The hope of the nation's automakers is that the fuel will feed demand for cars, and vice versa. At last year's Super Bowl, GM debuted an ethanol advertisement with its "live green, go yellow" slogan - the yellow referring to corn. Look for a new "alternative propulsion" ad during Sunday's game, GM exec Brad Beauchamp says.
So-called flexible-fuel vehicles that can use regular gasoline or E85 have been in production for several years. Automotive experts say as many as six million cars in the United States can use E85, and the state Department of Environmental Protection estimates 160,000 of them are in Pennsylvania. However, many drivers of flexible vehicles might not know it unless the feature was emphasized when they made the purchase.
The site www.e85fuel.com lists makes, models and vehicle identification number ranges.
With funds from the U.S. Department of Energy, the Greater Philadelphia Clean Cities Program, which also is joining in today's hoopla, has launched an effort to make E85 available along a 200-mile corridor from State College to somewhere along Route 30 in Montgomery County.
Ciccone said that while most of his customers so far had been individual consumers, he expects much of his business to come from government agencies with mandates to use alternative fuels.
One agency that has switched to biodiesel is the Philadelphia Zoo, which has started using it in its trucks.
"Health, environment and economy; they're hitting on three big cylinders for us," said a zoo official, Matthew Suydam, adding that because biodiesel is a better lubricant, he expects to see longer engine life.
Ciccone, an architect who bought the station in 1986, became a biofuel booster after a cold call from an alternative-fuels advocate five years ago.
"I just got caught up in this whole biofuel thing," Ciccone said. "It's the whole idea that this is needed."
Eventually, he spent $800,000 to dig up the station, clean up the soil contamination that he said is inevitable from years of fuel drips, and install new tanks and pumping equipment.

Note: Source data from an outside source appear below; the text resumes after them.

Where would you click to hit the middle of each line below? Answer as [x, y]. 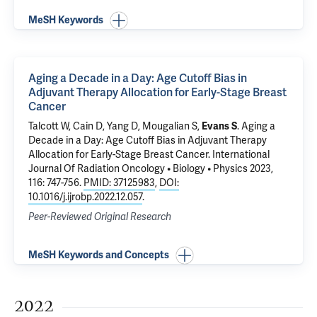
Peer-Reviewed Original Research [100, 217]
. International [239, 155]
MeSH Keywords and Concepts [99, 255]
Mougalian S [170, 126]
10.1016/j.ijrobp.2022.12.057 [85, 197]
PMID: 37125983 [119, 183]
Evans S [219, 126]
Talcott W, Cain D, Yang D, [85, 126]
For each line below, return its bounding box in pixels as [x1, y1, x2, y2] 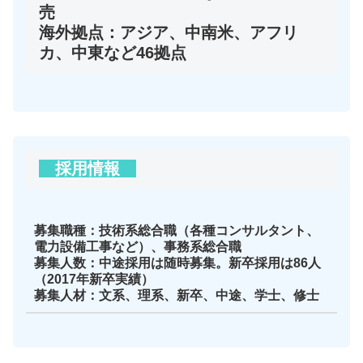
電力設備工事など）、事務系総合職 [33, 240, 241, 254]
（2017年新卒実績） [33, 272, 154, 287]
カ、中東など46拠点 [39, 43, 186, 62]
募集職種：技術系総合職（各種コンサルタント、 [33, 224, 319, 238]
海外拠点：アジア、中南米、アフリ [39, 23, 298, 41]
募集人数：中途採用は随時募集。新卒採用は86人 [33, 256, 321, 271]
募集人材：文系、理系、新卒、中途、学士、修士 [33, 288, 319, 303]
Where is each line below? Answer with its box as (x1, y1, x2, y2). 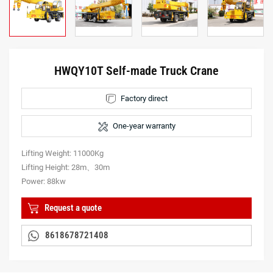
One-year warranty (112, 121, 175, 131)
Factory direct (120, 93, 168, 103)
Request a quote (44, 202, 102, 214)
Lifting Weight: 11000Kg (21, 149, 104, 158)
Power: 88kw (21, 177, 66, 186)
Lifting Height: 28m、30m (21, 163, 110, 172)
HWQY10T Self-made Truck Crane (54, 63, 219, 78)
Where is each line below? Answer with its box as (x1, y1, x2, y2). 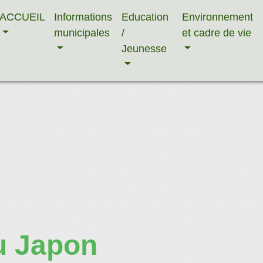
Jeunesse (122, 42, 167, 55)
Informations (54, 11, 112, 23)
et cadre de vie (181, 26, 251, 39)
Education (122, 11, 169, 23)
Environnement (181, 11, 253, 23)
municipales (54, 26, 110, 39)
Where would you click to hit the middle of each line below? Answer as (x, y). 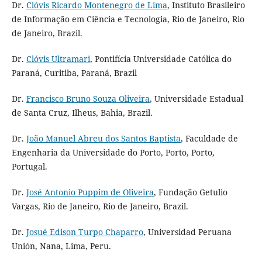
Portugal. (29, 167)
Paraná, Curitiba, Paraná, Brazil (74, 73)
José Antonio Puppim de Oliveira (90, 192)
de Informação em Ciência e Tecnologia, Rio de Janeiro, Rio (128, 19)
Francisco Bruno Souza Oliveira (88, 99)
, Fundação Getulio (190, 192)
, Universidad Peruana (187, 232)
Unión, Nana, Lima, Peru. (61, 246)
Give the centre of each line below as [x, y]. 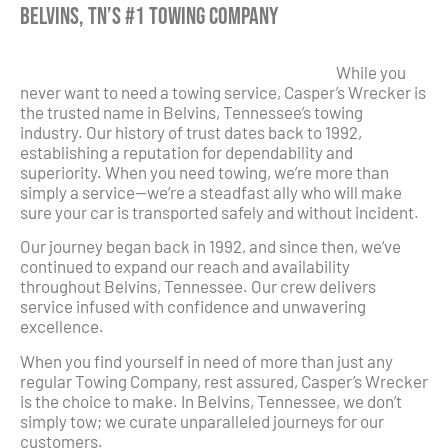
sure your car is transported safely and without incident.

Yesterday at 11 a.m., Ciccone's E85 cost $2.32 - the same as regular old 87 octane gasoline. The biodiesel cost $2.90; that's 10 cents more than regular diesel.

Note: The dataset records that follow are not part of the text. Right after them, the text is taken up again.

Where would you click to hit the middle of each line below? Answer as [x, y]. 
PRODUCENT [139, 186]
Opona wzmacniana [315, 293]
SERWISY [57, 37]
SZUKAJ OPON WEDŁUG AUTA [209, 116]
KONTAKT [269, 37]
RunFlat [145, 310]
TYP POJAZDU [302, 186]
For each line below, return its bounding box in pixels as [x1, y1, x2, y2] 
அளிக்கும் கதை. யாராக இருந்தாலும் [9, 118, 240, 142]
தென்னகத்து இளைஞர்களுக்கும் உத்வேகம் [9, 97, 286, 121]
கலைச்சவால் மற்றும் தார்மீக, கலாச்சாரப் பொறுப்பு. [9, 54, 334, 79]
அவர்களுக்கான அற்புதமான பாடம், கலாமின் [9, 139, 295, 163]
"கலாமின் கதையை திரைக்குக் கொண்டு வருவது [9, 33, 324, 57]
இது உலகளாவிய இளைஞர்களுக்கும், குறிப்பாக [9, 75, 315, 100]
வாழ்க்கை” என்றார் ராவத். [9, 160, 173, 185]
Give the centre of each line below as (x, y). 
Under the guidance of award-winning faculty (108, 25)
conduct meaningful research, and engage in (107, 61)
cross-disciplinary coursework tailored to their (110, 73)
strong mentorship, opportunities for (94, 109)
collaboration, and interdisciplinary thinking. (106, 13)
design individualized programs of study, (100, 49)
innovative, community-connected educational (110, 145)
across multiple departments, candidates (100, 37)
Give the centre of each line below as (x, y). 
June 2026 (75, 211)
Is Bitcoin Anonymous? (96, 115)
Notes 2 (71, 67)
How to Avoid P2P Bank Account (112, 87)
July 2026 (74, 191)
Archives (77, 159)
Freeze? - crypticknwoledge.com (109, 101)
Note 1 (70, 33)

Most industry observers expect the yellow kernels will be replaced within the decade by the entire corn plant, switch grass, and other "cellulosic" materials.
"We're obviously in the early stages of the development," said John Hanger, president of the environmental group Citizens for Pennsylvania's Future, who declared the station's official debut of biofuels "an exciting day."

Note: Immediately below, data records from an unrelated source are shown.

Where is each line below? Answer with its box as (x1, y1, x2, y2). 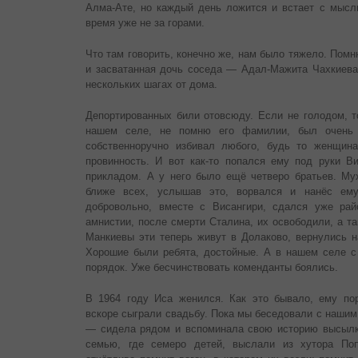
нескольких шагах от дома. (86, 78, 217, 91)
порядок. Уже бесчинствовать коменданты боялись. (86, 261, 338, 274)
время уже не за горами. (86, 17, 205, 30)
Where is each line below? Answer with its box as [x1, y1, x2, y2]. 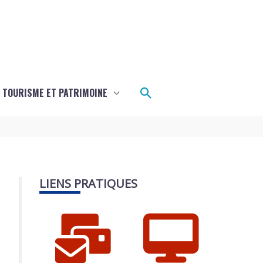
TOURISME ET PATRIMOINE [2, 86, 107, 100]
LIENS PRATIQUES [39, 175, 137, 191]
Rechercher [137, 82, 213, 102]
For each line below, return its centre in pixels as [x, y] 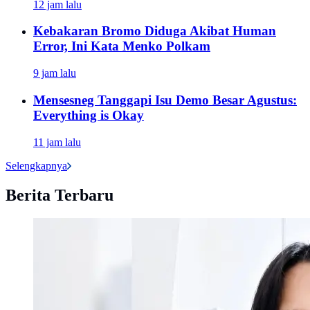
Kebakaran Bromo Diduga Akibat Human [155, 31]
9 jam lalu [55, 73]
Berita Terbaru [60, 195]
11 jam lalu [57, 142]
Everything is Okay [89, 115]
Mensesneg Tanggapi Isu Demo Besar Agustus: [165, 100]
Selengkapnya [36, 165]
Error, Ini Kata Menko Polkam [122, 46]
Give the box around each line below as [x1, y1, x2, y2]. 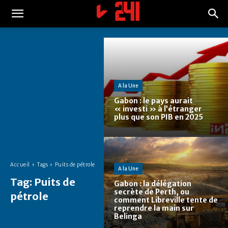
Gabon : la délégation [114, 179, 191, 189]
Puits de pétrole [54, 161, 95, 168]
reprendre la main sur [114, 204, 194, 213]
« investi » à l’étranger [114, 104, 202, 114]
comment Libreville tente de [114, 195, 218, 205]
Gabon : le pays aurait [114, 96, 193, 106]
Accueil [10, 161, 30, 168]
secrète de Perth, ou [114, 187, 189, 197]

"We understand that before we can get to ethanol made from cellulose and not corn, the market has to develop," he said. "Today is an important sign that the market is developing."
Timing is on Ciccone's side as he tries to promote more E85 and biodiesel sales.
In his State of the Union address last week, President Bush emphasized the need for more ethanol.
Yesterday, Gov. Rendell announced, as part of a state energy-independence strategy, a plan to grow and use one billion gallons of clean and renewable fuels, which would represent about 12.5 percent of all fuel consumption in the state.
He touted the construction of an ethanol plant in Lancaster County, which will be one of the largest in the East. And he boasted that Pennsylvania companies would produce 60 million gallons of biodiesel by the end of the year.
Oddly enough, Ciccone doesn't have a car that uses either biodiesel or ethanol. But he's working on it.
The real future, Ciccone and others believe, is in hydrogen fuel. When it becomes commercially available, he figures he will sell that, too.